What you have to do — All of the data should be reproduced word for word, though its pictures must be omitted.

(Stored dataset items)

....

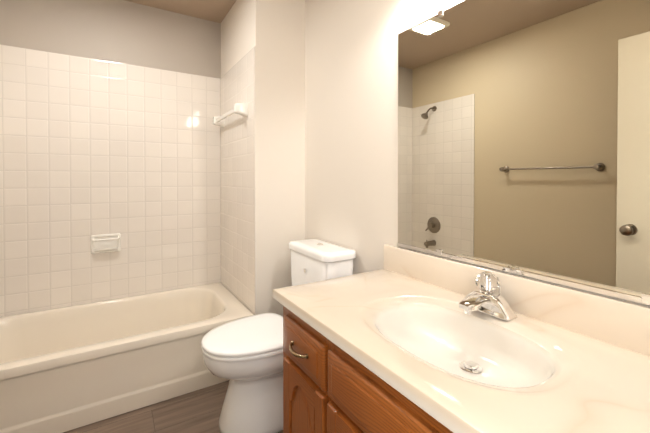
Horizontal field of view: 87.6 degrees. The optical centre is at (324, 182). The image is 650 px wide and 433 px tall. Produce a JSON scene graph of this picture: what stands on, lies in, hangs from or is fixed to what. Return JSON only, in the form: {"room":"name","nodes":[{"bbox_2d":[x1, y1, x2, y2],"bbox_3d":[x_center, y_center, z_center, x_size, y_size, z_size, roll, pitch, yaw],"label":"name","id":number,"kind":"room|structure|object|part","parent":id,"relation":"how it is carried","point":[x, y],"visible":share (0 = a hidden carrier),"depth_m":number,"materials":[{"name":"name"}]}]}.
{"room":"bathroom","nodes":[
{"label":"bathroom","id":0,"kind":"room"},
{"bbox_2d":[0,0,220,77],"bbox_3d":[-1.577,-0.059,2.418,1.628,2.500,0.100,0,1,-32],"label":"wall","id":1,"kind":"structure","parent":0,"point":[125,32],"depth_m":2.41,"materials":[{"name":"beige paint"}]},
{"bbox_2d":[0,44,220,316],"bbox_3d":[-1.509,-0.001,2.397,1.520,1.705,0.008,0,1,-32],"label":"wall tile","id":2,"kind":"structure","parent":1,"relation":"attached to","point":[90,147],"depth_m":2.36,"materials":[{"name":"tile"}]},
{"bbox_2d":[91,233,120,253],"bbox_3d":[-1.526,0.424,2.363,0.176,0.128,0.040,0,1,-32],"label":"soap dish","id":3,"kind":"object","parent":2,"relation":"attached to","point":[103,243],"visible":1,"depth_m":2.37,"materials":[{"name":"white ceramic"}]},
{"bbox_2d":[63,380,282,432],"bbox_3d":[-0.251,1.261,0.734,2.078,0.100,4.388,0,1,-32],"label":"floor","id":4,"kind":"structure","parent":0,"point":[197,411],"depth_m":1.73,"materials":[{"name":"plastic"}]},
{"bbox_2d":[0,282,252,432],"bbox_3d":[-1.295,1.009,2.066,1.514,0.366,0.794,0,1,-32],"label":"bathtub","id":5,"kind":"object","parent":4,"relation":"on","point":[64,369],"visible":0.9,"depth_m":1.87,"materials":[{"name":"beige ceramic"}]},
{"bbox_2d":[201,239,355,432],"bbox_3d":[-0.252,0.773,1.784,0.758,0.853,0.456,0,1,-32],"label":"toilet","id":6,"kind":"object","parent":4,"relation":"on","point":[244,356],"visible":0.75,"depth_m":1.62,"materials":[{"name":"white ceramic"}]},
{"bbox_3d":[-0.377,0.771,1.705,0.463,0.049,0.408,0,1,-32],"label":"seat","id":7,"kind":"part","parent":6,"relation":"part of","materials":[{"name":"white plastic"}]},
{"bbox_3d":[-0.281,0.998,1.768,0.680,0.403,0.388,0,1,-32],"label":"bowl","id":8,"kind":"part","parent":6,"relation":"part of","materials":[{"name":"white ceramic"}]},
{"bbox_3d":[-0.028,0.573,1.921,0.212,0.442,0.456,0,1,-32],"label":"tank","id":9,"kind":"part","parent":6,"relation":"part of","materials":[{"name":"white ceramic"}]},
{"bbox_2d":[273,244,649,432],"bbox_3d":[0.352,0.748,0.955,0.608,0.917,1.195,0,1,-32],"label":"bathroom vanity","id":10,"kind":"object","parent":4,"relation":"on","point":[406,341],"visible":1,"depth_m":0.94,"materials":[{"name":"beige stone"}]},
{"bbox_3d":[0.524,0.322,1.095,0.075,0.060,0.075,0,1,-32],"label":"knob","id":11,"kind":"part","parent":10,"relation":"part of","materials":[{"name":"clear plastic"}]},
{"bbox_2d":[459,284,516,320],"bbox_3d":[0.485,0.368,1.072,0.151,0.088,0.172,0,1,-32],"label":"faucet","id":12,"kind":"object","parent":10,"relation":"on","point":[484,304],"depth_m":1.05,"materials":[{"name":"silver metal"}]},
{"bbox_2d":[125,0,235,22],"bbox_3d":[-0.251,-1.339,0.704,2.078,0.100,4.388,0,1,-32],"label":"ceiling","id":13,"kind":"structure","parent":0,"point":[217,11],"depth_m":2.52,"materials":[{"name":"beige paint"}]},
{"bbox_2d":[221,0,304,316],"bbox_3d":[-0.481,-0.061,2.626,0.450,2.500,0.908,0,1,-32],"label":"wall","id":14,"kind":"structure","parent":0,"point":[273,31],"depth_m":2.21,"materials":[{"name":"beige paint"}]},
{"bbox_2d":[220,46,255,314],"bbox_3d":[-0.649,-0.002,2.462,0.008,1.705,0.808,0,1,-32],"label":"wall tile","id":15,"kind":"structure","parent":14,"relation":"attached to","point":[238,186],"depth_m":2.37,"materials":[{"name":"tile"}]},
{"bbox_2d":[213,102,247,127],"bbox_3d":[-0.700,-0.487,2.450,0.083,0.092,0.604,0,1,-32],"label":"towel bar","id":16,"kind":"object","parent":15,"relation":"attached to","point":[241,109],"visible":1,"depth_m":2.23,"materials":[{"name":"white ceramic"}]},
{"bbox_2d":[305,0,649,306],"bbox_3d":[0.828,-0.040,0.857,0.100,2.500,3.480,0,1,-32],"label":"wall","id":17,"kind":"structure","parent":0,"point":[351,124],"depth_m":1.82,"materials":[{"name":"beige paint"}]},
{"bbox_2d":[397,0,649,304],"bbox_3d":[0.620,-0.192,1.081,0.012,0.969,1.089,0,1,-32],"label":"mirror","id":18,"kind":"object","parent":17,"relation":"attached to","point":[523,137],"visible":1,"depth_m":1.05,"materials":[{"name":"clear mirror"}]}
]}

....

Solution to this exercise —
Horizontal field of view: 87.6 degrees. The optical centre is at (324, 182). The image is 650 px wide and 433 px tall. Produce a JSON scene graph of this picture: what stands on, lies in, hangs from or is fixed to what. Return JSON only, in the form: {"room":"name","nodes":[{"bbox_2d":[x1, y1, x2, y2],"bbox_3d":[x_center, y_center, z_center, x_size, y_size, z_size, roll, pitch, yaw],"label":"name","id":number,"kind":"room|structure|object|part","parent":id,"relation":"how it is carried","point":[x, y],"visible":share (0 = a hidden carrier),"depth_m":number,"materials":[{"name":"name"}]}]}.
{"room":"bathroom","nodes":[
{"label":"bathroom","id":0,"kind":"room"},
{"bbox_2d":[0,0,220,77],"bbox_3d":[-1.577,-0.059,2.418,1.628,2.500,0.100,0,1,-32],"label":"wall","id":1,"kind":"structure","parent":0,"point":[125,32],"depth_m":2.41,"materials":[{"name":"beige paint"}]},
{"bbox_2d":[0,44,220,316],"bbox_3d":[-1.509,-0.001,2.397,1.520,1.705,0.008,0,1,-32],"label":"wall tile","id":2,"kind":"structure","parent":1,"relation":"attached to","point":[90,147],"depth_m":2.36,"materials":[{"name":"tile"}]},
{"bbox_2d":[91,233,120,253],"bbox_3d":[-1.526,0.424,2.363,0.176,0.128,0.040,0,1,-32],"label":"soap dish","id":3,"kind":"object","parent":2,"relation":"attached to","point":[103,243],"visible":1,"depth_m":2.37,"materials":[{"name":"white ceramic"}]},
{"bbox_2d":[63,380,282,432],"bbox_3d":[-0.251,1.261,0.734,2.078,0.100,4.388,0,1,-32],"label":"floor","id":4,"kind":"structure","parent":0,"point":[197,411],"depth_m":1.73,"materials":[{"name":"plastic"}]},
{"bbox_2d":[0,282,252,432],"bbox_3d":[-1.295,1.009,2.066,1.514,0.366,0.794,0,1,-32],"label":"bathtub","id":5,"kind":"object","parent":4,"relation":"on","point":[64,369],"visible":0.9,"depth_m":1.87,"materials":[{"name":"beige ceramic"}]},
{"bbox_2d":[201,239,355,432],"bbox_3d":[-0.252,0.773,1.784,0.758,0.853,0.456,0,1,-32],"label":"toilet","id":6,"kind":"object","parent":4,"relation":"on","point":[244,356],"visible":0.75,"depth_m":1.62,"materials":[{"name":"white ceramic"}]},
{"bbox_3d":[-0.377,0.771,1.705,0.463,0.049,0.408,0,1,-32],"label":"seat","id":7,"kind":"part","parent":6,"relation":"part of","materials":[{"name":"white plastic"}]},
{"bbox_3d":[-0.281,0.998,1.768,0.680,0.403,0.388,0,1,-32],"label":"bowl","id":8,"kind":"part","parent":6,"relation":"part of","materials":[{"name":"white ceramic"}]},
{"bbox_3d":[-0.028,0.573,1.921,0.212,0.442,0.456,0,1,-32],"label":"tank","id":9,"kind":"part","parent":6,"relation":"part of","materials":[{"name":"white ceramic"}]},
{"bbox_2d":[273,244,649,432],"bbox_3d":[0.352,0.748,0.955,0.608,0.917,1.195,0,1,-32],"label":"bathroom vanity","id":10,"kind":"object","parent":4,"relation":"on","point":[406,341],"visible":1,"depth_m":0.94,"materials":[{"name":"beige stone"}]},
{"bbox_3d":[0.524,0.322,1.095,0.075,0.060,0.075,0,1,-32],"label":"knob","id":11,"kind":"part","parent":10,"relation":"part of","materials":[{"name":"clear plastic"}]},
{"bbox_2d":[459,284,516,320],"bbox_3d":[0.485,0.368,1.072,0.151,0.088,0.172,0,1,-32],"label":"faucet","id":12,"kind":"object","parent":10,"relation":"on","point":[484,304],"depth_m":1.05,"materials":[{"name":"silver metal"}]},
{"bbox_2d":[125,0,235,22],"bbox_3d":[-0.251,-1.339,0.704,2.078,0.100,4.388,0,1,-32],"label":"ceiling","id":13,"kind":"structure","parent":0,"point":[217,11],"depth_m":2.52,"materials":[{"name":"beige paint"}]},
{"bbox_2d":[221,0,304,316],"bbox_3d":[-0.481,-0.061,2.626,0.450,2.500,0.908,0,1,-32],"label":"wall","id":14,"kind":"structure","parent":0,"point":[273,31],"depth_m":2.21,"materials":[{"name":"beige paint"}]},
{"bbox_2d":[220,46,255,314],"bbox_3d":[-0.649,-0.002,2.462,0.008,1.705,0.808,0,1,-32],"label":"wall tile","id":15,"kind":"structure","parent":14,"relation":"attached to","point":[238,186],"depth_m":2.37,"materials":[{"name":"tile"}]},
{"bbox_2d":[213,102,247,127],"bbox_3d":[-0.700,-0.487,2.450,0.083,0.092,0.604,0,1,-32],"label":"towel bar","id":16,"kind":"object","parent":15,"relation":"attached to","point":[241,109],"visible":1,"depth_m":2.23,"materials":[{"name":"white ceramic"}]},
{"bbox_2d":[305,0,649,306],"bbox_3d":[0.828,-0.040,0.857,0.100,2.500,3.480,0,1,-32],"label":"wall","id":17,"kind":"structure","parent":0,"point":[351,124],"depth_m":1.82,"materials":[{"name":"beige paint"}]},
{"bbox_2d":[397,0,649,304],"bbox_3d":[0.620,-0.192,1.081,0.012,0.969,1.089,0,1,-32],"label":"mirror","id":18,"kind":"object","parent":17,"relation":"attached to","point":[523,137],"visible":1,"depth_m":1.05,"materials":[{"name":"clear mirror"}]}
]}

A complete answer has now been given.